Microsoft SignTool Guide
A Code Signing Certificate can be used to digitally sign code or content developed by Window Programs. After you received your certificate and installed it on your secure hardware device, follow the instructions below to guide you through the signing process on a Windows Vista machine running version Windows SDK 7.0 or higher. If you’re running version Windows SDK 6.0 or lower, reference our Microsoft Authenticode Installation Instructions to utilize the GUI interface.
1. Click Start
Click Start menu
2. Run cmd.exe
Run cmd.exe
3. Use the appropriate command below
- For DigiCert certificates, run this command:
SignTool sign /f "path to your PFX file" /p "your PFX file password" /tr http://timestamp.digicert.com /td "path to the exe file you want to sign"
- For Comodo and Sectigo certificates, run this command:
SignTool sign /f "path to your PFX file" /p "your PFX file password" /tr http://timestamp.sectigo.com /td "path to the exe file you want to sign"

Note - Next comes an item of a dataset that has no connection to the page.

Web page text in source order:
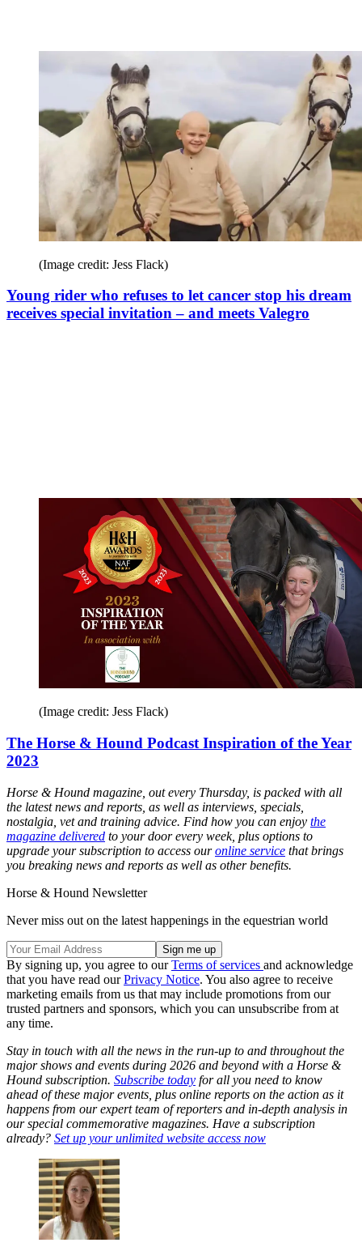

Congratulations! Your .exe file has been successfully signed.
We highly recommend you verify your signature by running the command: signtool verify /pa /v “path to the exe file you signed”. If you did not use the timestamping feature, we highly recommend you read our article on the importance of timestamping any code to ensure your signature remains valid after certificate expiration.